Indirect composition control of a Propene/Propane Distillation Column

The system depicted in Fig. 73 consists of the separation of propene from a binary mixture with propane in a 146 stage distillation column. [3] showed that the best set of self-optimizing controlled variables as single measurements for this system are the composition of propene in the distillate and bottom products at their respective optimum nominal values. However, because direct control of composition is known to be difficult due to unreliability and slow dynamics of online analyzers, it may be better to use indirect control which is when control of primary variables can be achieved by selecting secondary variables such that the setpoint error is minimized. Metacontrol can also handle indirect control formulations since they are simply a special case of the exact local method [13][15][2].


Fig. 73 Flowsheet of the propene distillation column.

The objective is to minimize the relative steady-state deviation in (1) [16].

(1)\[J = \left(\frac{x_{\text{top }}^{\mathrm{propene}} -x_{\text{top,setpoint}}^{\mathrm{propene}}} {x_{\text{top,setpoint}}^{\mathrm{propene}}}\right)^{2} +\left(\frac{x_{\text{bottom}}^{\mathrm{propene}} -x_{\text{bottom,setpoint}}^{\mathrm{propene}}}{x_{\text{bottom,setpoint}} ^{\mathrm{propene}}}\right)^{2} \label{eq:indirectindex}\]

where \(x_{\text{top,setpoint}}^{\mathrm{propene}} = 0.995\) and \(x_{\text{bottom,setpoint}}^{\mathrm{propene}} = 0.05\) [3], subject to

  • C-1: Reboiler duty \(\leq 80 GJ/h\)

using the reflux ratio and the distillate to feed ratio as available degrees of freedom.

The main process disturbances are [3]:

  • D-1: Feed propylene flowrate

  • D-2: Feed propane flowrate

  • D-3: Feed vapor fraction (\(\phi\))

A typical temperature profile for the C3 splitter is shown in Fig. 74 , and since temperature is easy to measure, some particular stage temperatures along the column were chosen as candidate controlled variables based on the slope criterion of [27]. It is then expected that temperatures close to the top are poor choices of measurements vis-a-vis the ones close to the bottom (considering a top-down stage numbering). Moreover, some flows and flow ratios were also considered as candidates (see Table 2).
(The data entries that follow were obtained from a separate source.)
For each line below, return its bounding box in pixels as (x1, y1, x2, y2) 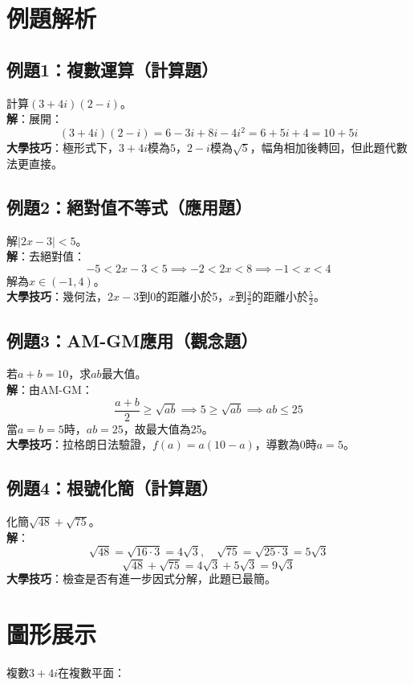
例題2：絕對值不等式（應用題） (6, 194, 253, 219)
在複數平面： (57, 663, 125, 680)
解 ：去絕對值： (6, 248, 85, 265)
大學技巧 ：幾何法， (6, 288, 108, 305)
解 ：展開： (6, 110, 63, 127)
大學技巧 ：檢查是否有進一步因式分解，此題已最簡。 (6, 570, 276, 586)
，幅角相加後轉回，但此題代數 (250, 139, 408, 156)
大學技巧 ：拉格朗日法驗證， (6, 436, 152, 453)
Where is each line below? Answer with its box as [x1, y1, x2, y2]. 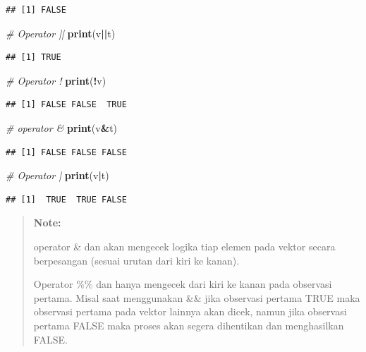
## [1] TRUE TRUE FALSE [6, 194, 127, 205]
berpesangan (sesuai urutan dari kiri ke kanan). [33, 253, 240, 267]
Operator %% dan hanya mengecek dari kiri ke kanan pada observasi [33, 277, 332, 291]
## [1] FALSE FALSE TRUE [6, 99, 127, 110]
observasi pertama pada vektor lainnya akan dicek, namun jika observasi [33, 304, 347, 319]
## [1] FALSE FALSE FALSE [6, 147, 127, 157]
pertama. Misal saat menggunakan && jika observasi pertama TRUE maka [33, 290, 360, 305]
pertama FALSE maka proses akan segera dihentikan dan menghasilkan [33, 317, 344, 332]
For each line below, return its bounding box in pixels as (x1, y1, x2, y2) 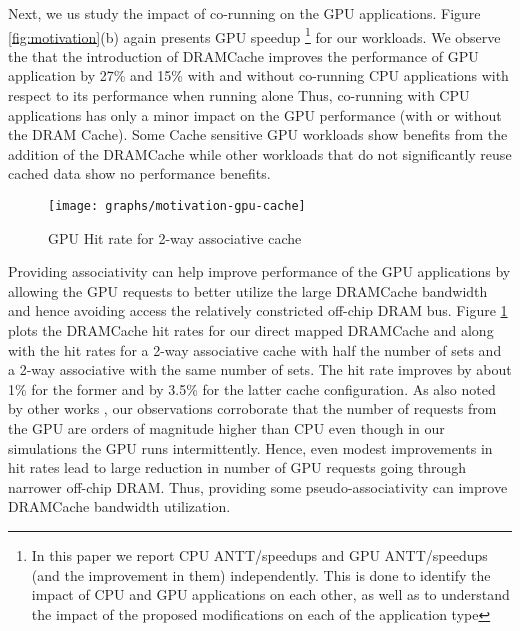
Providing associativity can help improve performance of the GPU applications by (8, 261, 511, 282)
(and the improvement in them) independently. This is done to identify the (31, 564, 491, 585)
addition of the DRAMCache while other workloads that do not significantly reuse (8, 143, 512, 164)
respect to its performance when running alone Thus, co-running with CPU (8, 85, 470, 106)
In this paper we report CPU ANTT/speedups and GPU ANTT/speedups (31, 544, 488, 565)
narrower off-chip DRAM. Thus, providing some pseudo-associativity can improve (8, 476, 508, 497)
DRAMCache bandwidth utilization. (8, 496, 231, 517)
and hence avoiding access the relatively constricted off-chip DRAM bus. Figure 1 (8, 300, 508, 321)
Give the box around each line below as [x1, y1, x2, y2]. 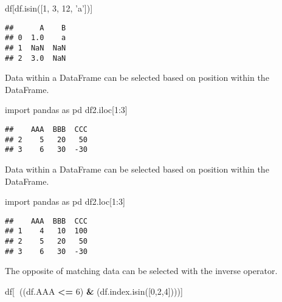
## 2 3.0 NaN [5, 53, 66, 63]
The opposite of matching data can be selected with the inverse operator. [5, 264, 278, 277]
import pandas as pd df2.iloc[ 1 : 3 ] [5, 103, 128, 116]
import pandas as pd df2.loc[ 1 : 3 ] [5, 195, 125, 208]
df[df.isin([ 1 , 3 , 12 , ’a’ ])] [5, 2, 93, 14]
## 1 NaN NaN [5, 43, 66, 52]
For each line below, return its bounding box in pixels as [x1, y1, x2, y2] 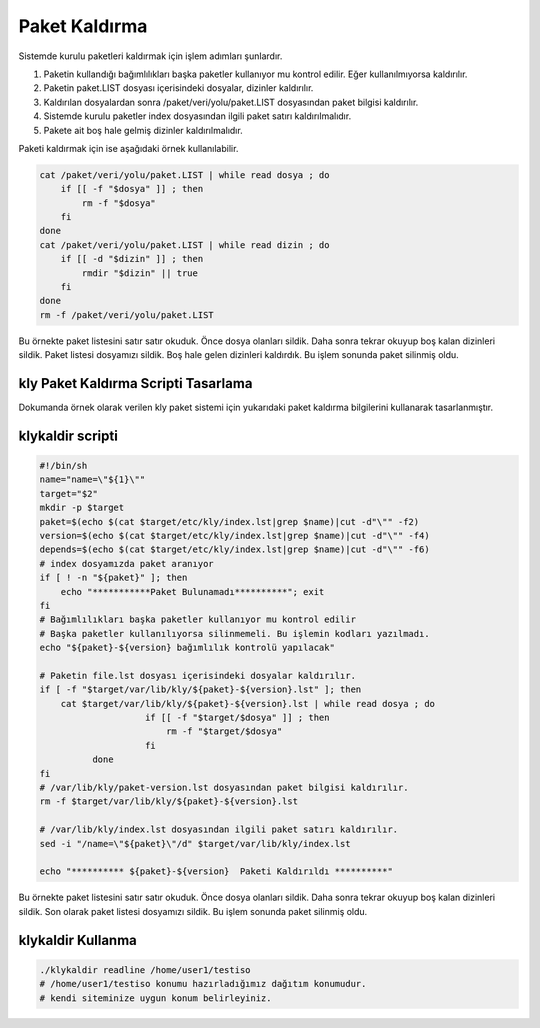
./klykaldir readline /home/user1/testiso [39, 964, 251, 975]
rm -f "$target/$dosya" [165, 726, 283, 737]
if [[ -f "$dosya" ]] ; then [60, 183, 204, 195]
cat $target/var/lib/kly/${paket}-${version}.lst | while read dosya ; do [60, 698, 435, 709]
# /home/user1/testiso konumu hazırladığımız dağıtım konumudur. [39, 978, 367, 990]
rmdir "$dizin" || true [81, 267, 199, 279]
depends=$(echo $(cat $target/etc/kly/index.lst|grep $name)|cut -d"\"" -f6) [39, 544, 430, 555]
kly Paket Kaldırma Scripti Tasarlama [18, 375, 253, 392]
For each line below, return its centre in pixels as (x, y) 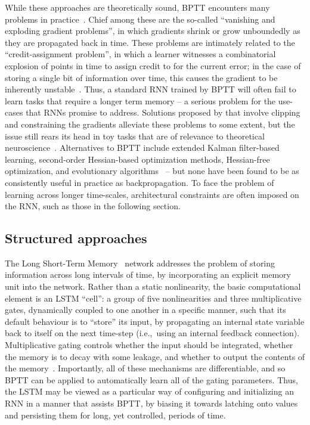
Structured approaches (76, 238)
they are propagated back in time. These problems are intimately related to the (150, 42)
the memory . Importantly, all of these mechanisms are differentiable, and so (145, 368)
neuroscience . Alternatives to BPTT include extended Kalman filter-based (142, 148)
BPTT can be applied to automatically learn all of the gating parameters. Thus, (151, 379)
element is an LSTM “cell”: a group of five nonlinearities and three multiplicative (153, 298)
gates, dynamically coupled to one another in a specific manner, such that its (145, 310)
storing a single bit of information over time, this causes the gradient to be (141, 77)
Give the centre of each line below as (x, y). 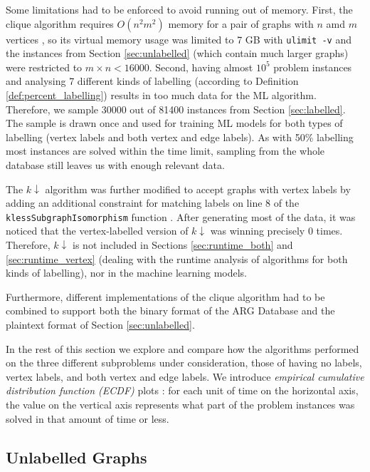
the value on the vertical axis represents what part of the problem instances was (180, 404)
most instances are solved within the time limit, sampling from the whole (165, 151)
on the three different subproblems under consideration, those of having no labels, (184, 363)
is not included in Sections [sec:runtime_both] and (183, 245)
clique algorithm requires (60, 23)
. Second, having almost (201, 67)
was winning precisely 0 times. (276, 231)
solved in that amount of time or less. (88, 418)
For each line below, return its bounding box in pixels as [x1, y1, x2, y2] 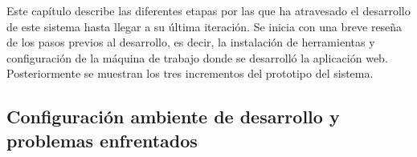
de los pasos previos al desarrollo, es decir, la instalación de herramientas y [6, 34, 375, 50]
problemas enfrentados [6, 127, 198, 152]
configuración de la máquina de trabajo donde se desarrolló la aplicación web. [6, 49, 388, 66]
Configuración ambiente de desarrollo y [6, 104, 340, 129]
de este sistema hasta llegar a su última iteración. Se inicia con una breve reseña [6, 18, 403, 34]
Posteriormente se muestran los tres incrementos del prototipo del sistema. [6, 65, 374, 82]
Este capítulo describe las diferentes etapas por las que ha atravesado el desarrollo [6, 2, 411, 18]
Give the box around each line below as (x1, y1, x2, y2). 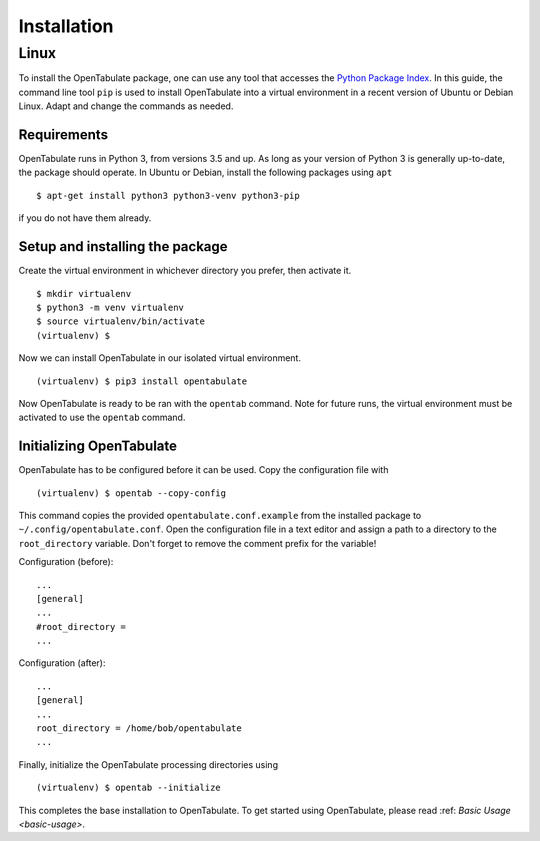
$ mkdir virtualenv (36, 288, 132, 299)
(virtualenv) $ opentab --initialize (36, 782, 222, 794)
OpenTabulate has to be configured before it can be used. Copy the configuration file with (18, 464, 389, 476)
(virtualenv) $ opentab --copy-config (36, 487, 227, 499)
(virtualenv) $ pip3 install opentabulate (36, 375, 248, 387)
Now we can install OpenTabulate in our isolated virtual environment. (18, 352, 302, 364)
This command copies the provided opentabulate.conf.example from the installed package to (18, 509, 422, 521)
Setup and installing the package (18, 238, 229, 255)
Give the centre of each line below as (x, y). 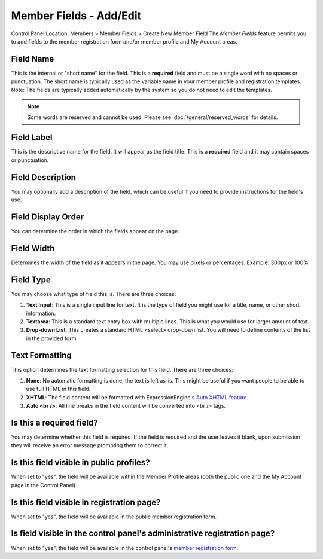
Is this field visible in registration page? (86, 502)
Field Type (31, 279)
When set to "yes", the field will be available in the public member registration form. (114, 517)
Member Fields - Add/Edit (76, 16)
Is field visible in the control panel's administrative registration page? (143, 534)
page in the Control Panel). (44, 485)
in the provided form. (52, 338)
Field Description (44, 177)
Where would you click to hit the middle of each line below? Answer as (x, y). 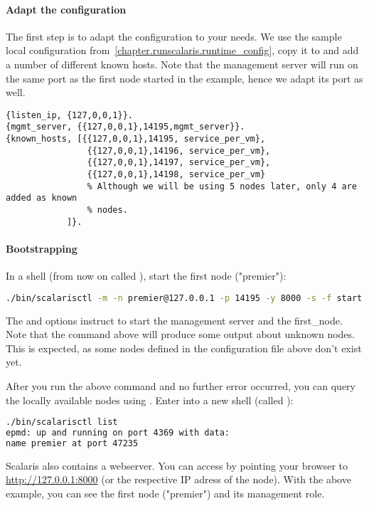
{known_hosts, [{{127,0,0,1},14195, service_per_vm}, (136, 139)
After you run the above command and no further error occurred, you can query (181, 385)
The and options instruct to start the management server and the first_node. (174, 320)
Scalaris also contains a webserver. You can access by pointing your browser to (177, 465)
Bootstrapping (42, 248)
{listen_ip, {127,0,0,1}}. (69, 115)
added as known (42, 198)
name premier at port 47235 (72, 443)
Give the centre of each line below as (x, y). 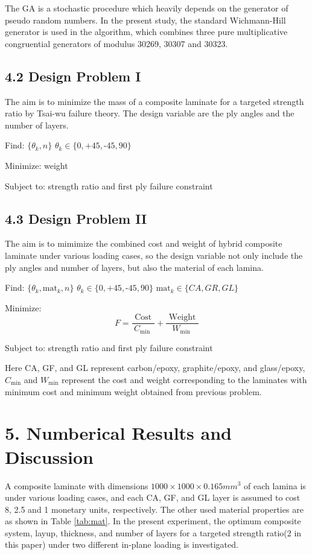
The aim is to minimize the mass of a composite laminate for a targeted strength (154, 101)
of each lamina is (275, 485)
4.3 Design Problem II (76, 218)
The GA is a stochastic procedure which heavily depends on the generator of (147, 8)
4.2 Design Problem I (73, 76)
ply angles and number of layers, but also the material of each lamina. (134, 267)
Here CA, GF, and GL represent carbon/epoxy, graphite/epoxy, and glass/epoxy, (155, 368)
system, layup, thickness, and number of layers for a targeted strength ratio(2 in (153, 532)
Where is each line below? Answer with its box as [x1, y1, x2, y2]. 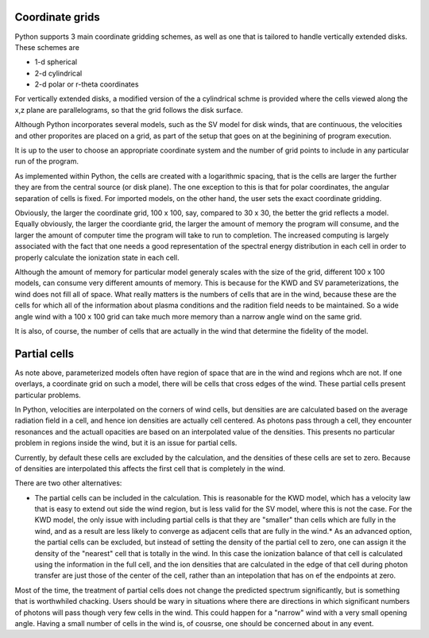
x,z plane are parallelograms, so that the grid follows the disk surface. [14, 105, 244, 114]
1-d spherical [34, 57, 78, 67]
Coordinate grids [14, 10, 101, 24]
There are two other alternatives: [14, 478, 122, 488]
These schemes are [14, 42, 79, 52]
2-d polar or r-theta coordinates [34, 79, 139, 89]
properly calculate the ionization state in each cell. [14, 253, 180, 262]
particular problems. [14, 390, 81, 400]
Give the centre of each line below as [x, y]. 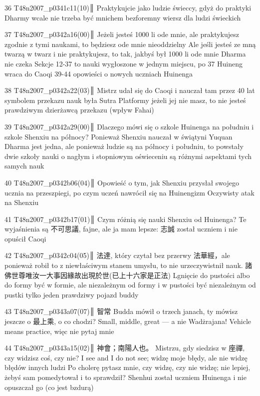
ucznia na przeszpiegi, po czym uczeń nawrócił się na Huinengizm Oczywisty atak [130, 192]
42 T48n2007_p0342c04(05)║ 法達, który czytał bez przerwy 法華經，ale [117, 255]
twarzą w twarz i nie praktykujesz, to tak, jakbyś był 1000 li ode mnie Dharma [125, 54]
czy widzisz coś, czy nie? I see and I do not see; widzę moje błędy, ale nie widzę [126, 357]
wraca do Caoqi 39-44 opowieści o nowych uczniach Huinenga [99, 73]
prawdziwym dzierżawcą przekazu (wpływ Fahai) [79, 110]
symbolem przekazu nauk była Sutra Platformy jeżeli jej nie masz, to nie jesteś [125, 100]
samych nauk [24, 166]
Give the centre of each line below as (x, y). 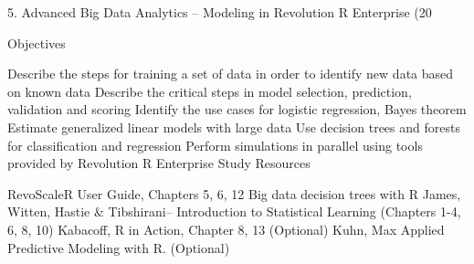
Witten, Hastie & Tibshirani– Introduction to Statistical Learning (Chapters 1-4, (234, 211)
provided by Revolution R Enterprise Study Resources (159, 163)
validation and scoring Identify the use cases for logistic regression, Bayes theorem (237, 109)
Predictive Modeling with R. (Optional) (119, 247)
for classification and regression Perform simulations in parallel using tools (215, 145)
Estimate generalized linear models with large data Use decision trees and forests (234, 127)
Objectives (37, 42)
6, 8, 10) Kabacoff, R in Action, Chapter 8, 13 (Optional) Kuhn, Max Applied (226, 229)
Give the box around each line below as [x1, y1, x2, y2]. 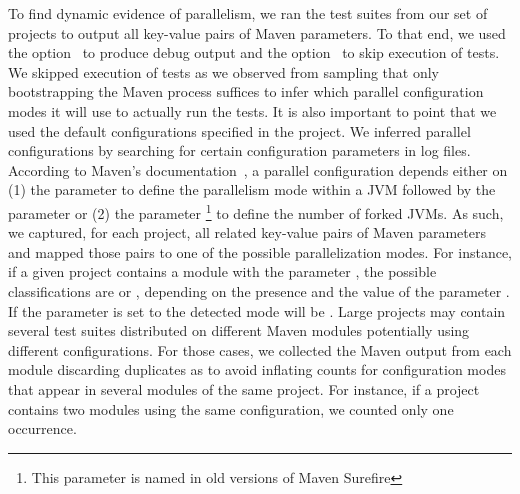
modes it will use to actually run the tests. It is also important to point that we [8, 100, 497, 121]
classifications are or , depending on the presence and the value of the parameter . [8, 280, 510, 301]
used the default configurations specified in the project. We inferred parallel [8, 120, 471, 141]
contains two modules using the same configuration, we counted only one [8, 398, 454, 419]
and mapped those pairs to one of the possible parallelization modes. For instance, [8, 241, 513, 262]
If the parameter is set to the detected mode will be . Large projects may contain [8, 300, 506, 321]
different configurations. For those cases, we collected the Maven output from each [8, 339, 512, 360]
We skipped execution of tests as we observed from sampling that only [8, 61, 440, 82]
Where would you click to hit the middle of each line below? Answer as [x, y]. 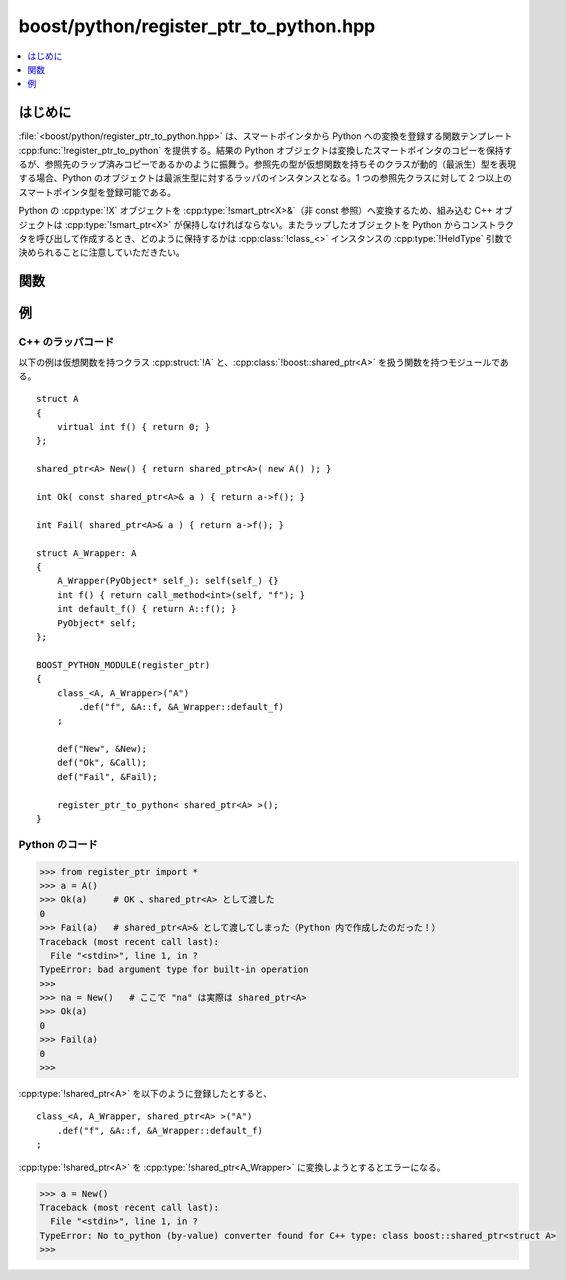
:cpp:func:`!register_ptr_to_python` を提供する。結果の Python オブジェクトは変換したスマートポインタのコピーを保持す [265, 150]
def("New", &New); [102, 749]
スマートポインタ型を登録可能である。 [97, 192]
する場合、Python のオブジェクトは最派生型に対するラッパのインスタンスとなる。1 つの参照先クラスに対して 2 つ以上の [265, 178]
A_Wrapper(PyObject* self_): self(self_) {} [167, 581]
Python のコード [58, 844]
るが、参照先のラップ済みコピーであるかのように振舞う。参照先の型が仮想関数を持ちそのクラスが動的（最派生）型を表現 [267, 164]
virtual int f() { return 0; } [133, 427]
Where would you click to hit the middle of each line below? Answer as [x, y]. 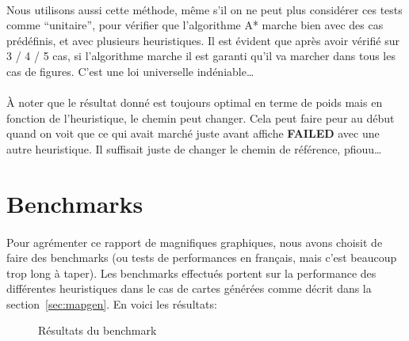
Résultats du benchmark [97, 330]
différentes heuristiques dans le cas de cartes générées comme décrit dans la [189, 288]
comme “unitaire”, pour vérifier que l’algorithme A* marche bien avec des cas [195, 25]
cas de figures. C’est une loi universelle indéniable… [130, 71]
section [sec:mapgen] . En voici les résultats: [112, 303]
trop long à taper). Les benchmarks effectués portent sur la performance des [191, 273]
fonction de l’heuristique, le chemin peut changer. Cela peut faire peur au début [201, 117]
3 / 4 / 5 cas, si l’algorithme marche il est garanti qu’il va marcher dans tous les [201, 56]
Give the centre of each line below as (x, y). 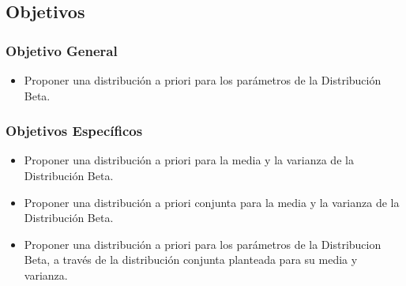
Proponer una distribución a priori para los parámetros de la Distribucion (203, 244)
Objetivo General (62, 50)
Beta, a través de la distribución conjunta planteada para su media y (191, 260)
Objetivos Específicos (74, 131)
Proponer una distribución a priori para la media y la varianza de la (189, 160)
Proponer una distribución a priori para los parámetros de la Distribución (203, 80)
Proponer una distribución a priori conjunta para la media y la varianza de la (212, 202)
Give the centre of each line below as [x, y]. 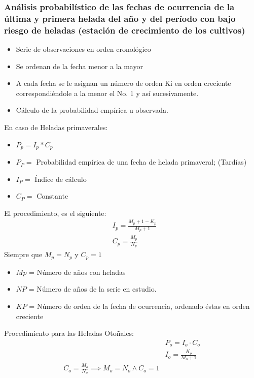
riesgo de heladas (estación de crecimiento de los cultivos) [125, 30]
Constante [52, 196]
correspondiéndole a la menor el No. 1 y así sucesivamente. [107, 93]
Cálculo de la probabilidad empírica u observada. [92, 110]
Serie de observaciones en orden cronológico [83, 49]
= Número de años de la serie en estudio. [93, 289]
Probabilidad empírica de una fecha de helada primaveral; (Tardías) [141, 162]
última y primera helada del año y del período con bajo [120, 18]
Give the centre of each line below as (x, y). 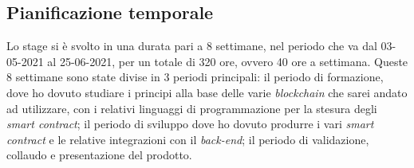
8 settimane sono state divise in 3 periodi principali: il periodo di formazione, (195, 77)
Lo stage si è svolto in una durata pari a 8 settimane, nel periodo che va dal (192, 46)
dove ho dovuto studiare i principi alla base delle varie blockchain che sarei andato (207, 92)
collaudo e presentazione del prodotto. (99, 155)
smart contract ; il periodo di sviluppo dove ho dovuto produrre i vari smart (190, 124)
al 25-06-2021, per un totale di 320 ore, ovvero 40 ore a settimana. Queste (228, 61)
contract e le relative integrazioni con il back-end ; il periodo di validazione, (188, 139)
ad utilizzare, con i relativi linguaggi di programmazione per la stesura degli (192, 108)
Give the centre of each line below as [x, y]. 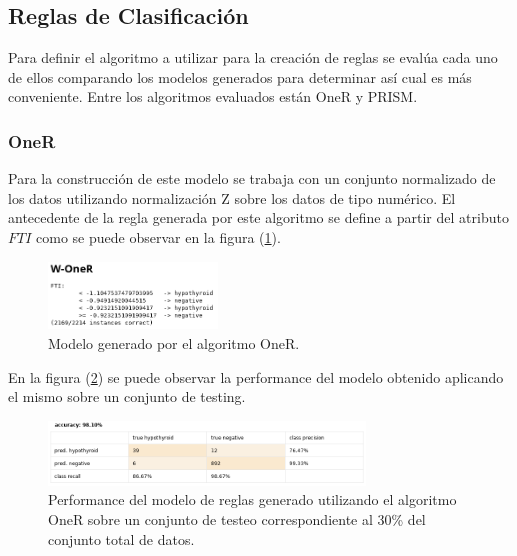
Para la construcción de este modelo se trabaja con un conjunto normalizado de [252, 178]
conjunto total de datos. [121, 538]
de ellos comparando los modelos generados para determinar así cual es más [240, 76]
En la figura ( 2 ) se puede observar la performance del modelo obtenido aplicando [256, 376]
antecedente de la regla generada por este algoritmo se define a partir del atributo [258, 217]
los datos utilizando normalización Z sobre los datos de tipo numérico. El [232, 197]
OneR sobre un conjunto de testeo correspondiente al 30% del [237, 519]
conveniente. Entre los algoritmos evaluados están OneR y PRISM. [213, 96]

Fig. 74 Temperature profile.

Table 2 Candidate controlled variables for the C3 splitter problem.

Variable (alias used in Metacontrol)



Bottoms to feed ratio


Boilup to feed ratio


Reflux to feed ratio


Reflux ratio


Distilalte to feed ratio


Reflux rate \((kmol/h)\)


Boliup rate \((kmol/h)\)


Stage 8 temperature \((°C)\)


Stage 9 temperature \((°C)\)


Stage 10 temperature \((°C)\)


Stage 11 temperature \((°C)\)


Stage 12 temperature 4\((°C)\)


Stage 129 temperature \((°C)\)


Stage 130 temperature \((°C)\)


Stage 131 temperature \((°C)\)


Stage 132 temperature \((°C)\)


Stage 133 temperature \((°C)\)


Stage 134 temperature \((°C)\)


Stage 135 temperature \((°C)\)


Stage 136 temperature \((°C)\)

With 20 candidate controlled variables and 2 degrees of freedom there are \(\binom{20!}{2!} = \frac{20!}{2!\times(20-2)!} = 190\) possible control configurations of single measurements, and the evaluation of all of these one at the time is a very tedious task. Fig. 75 and Fig. 76 shows the problem setup in Metacontrol.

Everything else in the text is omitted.